From the viewpoint of statistics, we are trying to rank the interactions based on the HFCC score or another measure of interaction. To estimate the true score from a sample data, we can use either a direct approach or compute the score on multiple subsets of the data and aggregate them in some way. The usual aggregation method is computing the average score; such aggregates are conveniently distributed normally around the true value, according to the central limit theorem. Replication groups scoring aggregates by taking the minimal interaction score. Minima are not governed by the central limit theorem but are instead distributed by the Gumbel's extreme value distribution, which depends on the number of subsets (2 or 3 in Gayan's paper, more in bootstrap) and the shape of the distribution of the score. Minima are not estimators of the true value, yet the ranking of interactions by minima could correspond to the underlying unknown true ranking. As we showed, this is mostly not the case, except in some experiments with bootstrap sampling. The reasons for the apparent success of bootstrap in those particular cases are difficult to explain and may be a random fluke or they may indicate that the distribution of the observed score on interacting pairs is different (e.g. have a larger variance) than that of the non-interacting ones.
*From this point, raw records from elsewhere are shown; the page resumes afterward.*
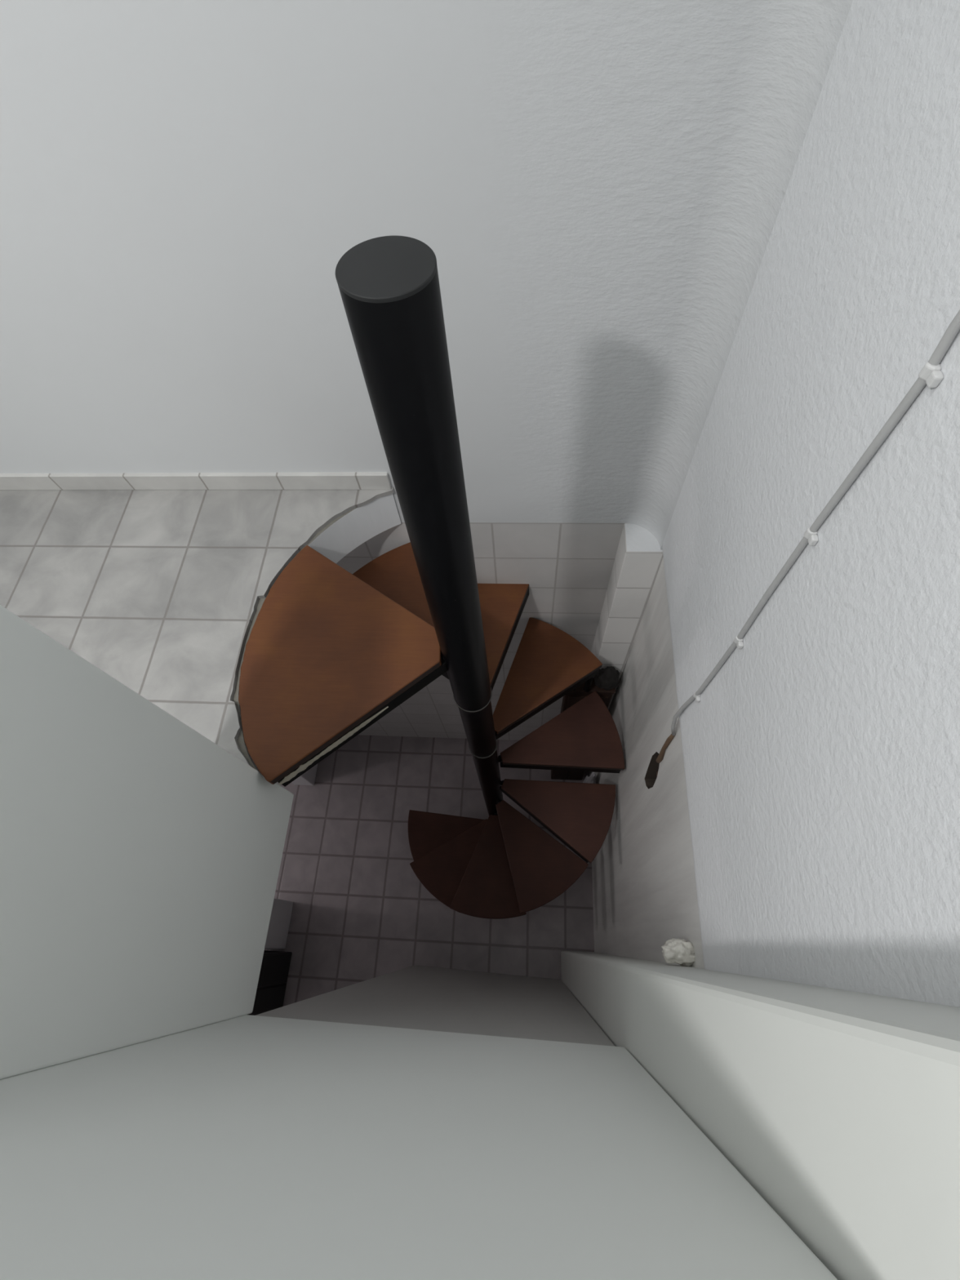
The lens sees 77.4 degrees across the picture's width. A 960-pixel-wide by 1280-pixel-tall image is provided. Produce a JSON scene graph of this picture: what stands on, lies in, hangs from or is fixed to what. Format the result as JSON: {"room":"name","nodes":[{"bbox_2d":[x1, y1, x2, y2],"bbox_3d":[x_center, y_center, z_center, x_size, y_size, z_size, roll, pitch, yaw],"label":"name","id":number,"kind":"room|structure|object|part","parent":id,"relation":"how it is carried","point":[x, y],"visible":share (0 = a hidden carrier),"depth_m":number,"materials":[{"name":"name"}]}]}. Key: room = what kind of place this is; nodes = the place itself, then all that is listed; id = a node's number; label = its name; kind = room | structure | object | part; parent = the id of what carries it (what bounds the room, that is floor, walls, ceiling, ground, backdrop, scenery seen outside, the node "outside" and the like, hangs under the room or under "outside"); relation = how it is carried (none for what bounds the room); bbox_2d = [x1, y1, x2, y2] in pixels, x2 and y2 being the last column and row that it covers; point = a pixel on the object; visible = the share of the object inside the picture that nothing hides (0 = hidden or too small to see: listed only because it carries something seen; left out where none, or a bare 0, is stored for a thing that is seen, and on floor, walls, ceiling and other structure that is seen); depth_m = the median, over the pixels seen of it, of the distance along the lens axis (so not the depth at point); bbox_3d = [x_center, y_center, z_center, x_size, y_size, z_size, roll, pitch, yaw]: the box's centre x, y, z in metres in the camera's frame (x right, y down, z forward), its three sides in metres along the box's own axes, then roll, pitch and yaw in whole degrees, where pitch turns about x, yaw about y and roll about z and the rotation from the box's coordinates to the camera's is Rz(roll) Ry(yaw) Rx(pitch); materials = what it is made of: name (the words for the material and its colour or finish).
{"room":"spiral staircase","nodes":[
{"label":"spiral staircase","id":0,"kind":"room"},
{"bbox_2d":[0,604,293,1079],"bbox_3d":[-0.535,0.321,0.844,0.120,1.026,0.436,1,63,5],"label":"wall","id":1,"kind":"structure","parent":0,"point":[140,857],"depth_m":0.78,"materials":[{"name":"paint"}]},
{"bbox_2d":[0,486,394,767],"bbox_3d":[-1.690,0.969,0.940,2.788,0.012,3.088,1,63,5],"label":"floor","id":2,"kind":"structure","parent":0,"point":[160,591],"depth_m":1.44,"materials":[{"name":"tile"}]},
{"bbox_2d":[264,763,318,949],"bbox_3d":[-1.137,0.612,2.478,0.126,2.216,1.200,1,63,5],"label":"wall","id":3,"kind":"structure","parent":0,"point":[280,918],"depth_m":3.14,"materials":[{"name":"paint"}]},
{"bbox_2d":[232,493,400,785],"bbox_3d":[-1.345,1.008,0.976,3.470,0.132,3.088,1,63,5],"label":"wall","id":4,"kind":"structure","parent":0,"point":[357,526],"depth_m":1.54,"materials":[{"name":"paint"}]},
{"bbox_2d":[0,964,837,1279],"bbox_3d":[-0.131,1.274,1.537,0.850,3.170,0.644,1,63,5],"label":"wall","id":5,"kind":"structure","parent":0,"point":[246,1147],"depth_m":0.47,"materials":[{"name":"paint"}]},
{"bbox_2d":[0,0,853,549],"bbox_3d":[-1.299,-0.995,0.461,3.570,2.844,0.204,1,63,5],"label":"wall","id":6,"kind":"structure","parent":0,"point":[597,189],"depth_m":0.94,"materials":[{"name":"paint"}]},
{"bbox_2d":[0,471,391,489],"bbox_3d":[-1.612,-0.422,1.599,2.784,0.053,0.014,1,63,5],"label":"baseboard","id":7,"kind":"structure","parent":6,"relation":"attached to","point":[362,480],"depth_m":1.52,"materials":[{"name":"tile"}]},
{"bbox_2d":[264,734,594,1006],"bbox_3d":[-1.149,1.988,3.062,3.560,0.060,3.220,1,63,5],"label":"floor","id":8,"kind":"structure","parent":0,"point":[361,912],"depth_m":3.30,"materials":[{"name":"tile"}]},
{"bbox_2d":[248,950,292,1015],"bbox_3d":[-1.114,1.632,2.824,0.196,0.680,0.288,1,63,5],"label":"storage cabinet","id":9,"kind":"object","parent":8,"relation":"on","point":[275,966],"visible":0.36,"depth_m":2.92,"materials":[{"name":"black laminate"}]},
{"bbox_3d":[-1.025,1.694,2.781,0.010,0.630,0.132,1,63,5],"label":"door","id":10,"kind":"part","parent":9,"relation":"part of","materials":[{"name":"black laminate"}]},
{"bbox_3d":[-1.018,1.569,2.844,0.010,0.630,0.132,1,63,5],"label":"door","id":11,"kind":"part","parent":9,"relation":"part of","materials":[{"name":"black laminate"}]},
{"bbox_2d":[238,235,624,919],"bbox_3d":[0.011,0.357,1.985,0.971,3.177,0.971,1,63,5],"label":"spiral staircase","id":12,"kind":"structure","parent":8,"relation":"on","point":[331,651],"depth_m":1.33,"materials":[{"name":"black paint"}]},
{"bbox_3d":[-0.259,0.048,1.348,0.373,0.042,0.564,1,63,5],"label":"support frame","id":13,"kind":"part","parent":12,"relation":"part of","materials":[{"name":"black metal"}]},
{"bbox_3d":[-0.161,-0.039,1.649,0.300,0.042,0.415,-33,66,-12],"label":"support frame","id":14,"kind":"part","parent":12,"relation":"part of","materials":[{"name":"black metal"}]},
{"bbox_3d":[0.000,0.021,1.872,0.300,0.042,0.418,1,63,5],"label":"support frame","id":15,"kind":"part","parent":12,"relation":"part of","materials":[{"name":"black metal"}]},
{"bbox_3d":[0.289,0.696,2.305,0.438,0.042,0.289,1,63,5],"label":"support frame","id":16,"kind":"part","parent":12,"relation":"part of","materials":[{"name":"black metal"}]},
{"bbox_3d":[0.165,0.173,2.048,0.300,0.042,0.415,35,71,19],"label":"support frame","id":17,"kind":"part","parent":12,"relation":"part of","materials":[{"name":"black metal"}]},
{"bbox_3d":[0.288,0.339,2.221,0.441,0.042,0.286,1,63,5],"label":"support frame","id":18,"kind":"part","parent":12,"relation":"part of","materials":[{"name":"black metal"}]},
{"bbox_3d":[0.393,0.145,2.159,0.021,0.176,0.021,1,63,5],"label":"tie rod","id":19,"kind":"part","parent":12,"relation":"part of","materials":[{"name":"black metal"}]},
{"bbox_2d":[551,677,615,780],"bbox_3d":[0.460,0.482,2.887,0.190,1.400,0.059,1,63,5],"label":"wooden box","id":20,"kind":"object","parent":8,"relation":"on","point":[578,693],"visible":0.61,"depth_m":2.34,"materials":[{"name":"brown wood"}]},
{"bbox_3d":[0.459,0.505,2.875,0.152,1.280,0.005,1,63,5],"label":"panel","id":21,"kind":"part","parent":20,"relation":"part of","materials":[{"name":"brown wood"}]},
{"bbox_3d":[0.416,0.172,2.272,0.190,0.020,0.059,1,63,5],"label":"box lid","id":22,"kind":"part","parent":20,"relation":"part of","materials":[{"name":"brown wood"}]},
{"bbox_2d":[593,666,619,690],"bbox_3d":[0.465,0.136,2.192,0.095,0.142,0.070,1,63,5],"label":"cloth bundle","id":23,"kind":"object","parent":20,"relation":"on","point":[607,678],"visible":0.98,"depth_m":2.16,"materials":[{"name":"black fabric"}]},
{"bbox_2d":[582,772,595,783],"bbox_3d":[0.571,0.784,3.169,0.071,0.608,0.083,19,66,13],"label":"plastic bag","id":24,"kind":"object","parent":8,"relation":"on","point":[591,779],"visible":0.31,"depth_m":2.98,"materials":[{"name":"grey plastic"}]},
{"bbox_2d":[336,522,624,740],"bbox_3d":[-1.128,0.071,2.750,3.580,2.216,0.192,1,63,5],"label":"wall","id":25,"kind":"structure","parent":0,"point":[566,568],"depth_m":1.88,"materials":[{"name":"tile"}]},
{"bbox_2d":[589,0,959,1007],"bbox_3d":[0.446,0.872,0.638,0.150,5.060,3.220,1,63,5],"label":"wall","id":26,"kind":"structure","parent":0,"point":[821,758],"depth_m":0.67,"materials":[{"name":"paint"}]},
{"bbox_2d":[591,523,662,710],"bbox_3d":[0.505,0.194,2.571,0.104,2.215,0.172,1,63,5],"label":"tiled pillar","id":27,"kind":"structure","parent":26,"relation":"attached to","point":[638,558],"depth_m":1.76,"materials":[{"name":"tile"}]},
{"bbox_2d":[661,937,695,966],"bbox_3d":[0.415,0.647,1.242,0.076,0.092,0.052,1,63,5],"label":"lump","id":28,"kind":"object","parent":26,"relation":"attached to","point":[679,951],"visible":0.92,"depth_m":1.22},
{"bbox_2d":[560,950,959,1279],"bbox_3d":[0.329,0.585,0.791,0.199,5.060,0.250,1,63,5],"label":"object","id":29,"kind":"structure","parent":26,"relation":"attached to","point":[840,1108],"depth_m":0.38,"materials":[{"name":"paint"}]},
{"bbox_2d":[656,310,959,763],"bbox_3d":[0.368,-0.375,0.207,0.042,3.122,0.035,1,63,5],"label":"handrail","id":30,"kind":"object","parent":26,"relation":"attached to","point":[931,375],"visible":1,"depth_m":0.62,"materials":[{"name":"white plastic"}]}
]}
See Additional file 4 for source code and data sets needed to replicate the experiments.

Conclusions

We found that for a set of simulated and false interaction-imputed experimental data sets, the utility of replication groups as described by Gayan et al. (2008) does not improve upon the direct scoring of SNP interactions. In all our experiments, estimating interaction scores directly from the entire data set performed consistently better.

The aim of using replication groups was to decrease the number of false positive cases at expense of lower power of the test. As we have shown, the same decrease, but with a higher power, can be achieved with the standard method by simply raising the significance threshold. Alternatively, at the same power of the test, the standard method will provide less false positives than the replication group method.

We would like to stress that our study investigated a particular data sampling approach used in HFCC. We show that either with the originally proposed scoring method or another SNP interaction measure, the utility of replication groups should be replaced by more effective direct estimation of interaction scores from the entire data set.